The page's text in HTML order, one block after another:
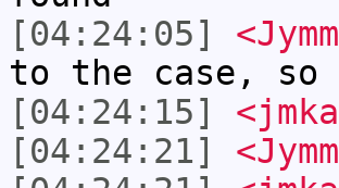
[04:24:05]
to the case,
[04:24:15]
[04:24:21]
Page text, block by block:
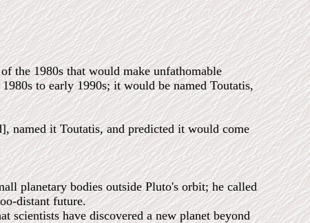
the 1980s that would make unfathomable
to early 1990s; it would be named Toutatis,
named it Toutatis, and predicted it would come
planetary bodies outside Pluto's orbit; he called
distant future.
scientists have discovered a new planet beyond

*Task directions*: Omit the images; transcribe the listing verbatim.

*Your response*:
The page's text in HTML order, one block after another:
[04:24:05]
to the case,
[04:24:15]
[04:24:21]
Page text, block by block:
the 1980s that would make unfathomable
to early 1990s; it would be named Toutatis,
named it Toutatis, and predicted it would come
planetary bodies outside Pluto's orbit; he called
distant future.
scientists have discovered a new planet beyond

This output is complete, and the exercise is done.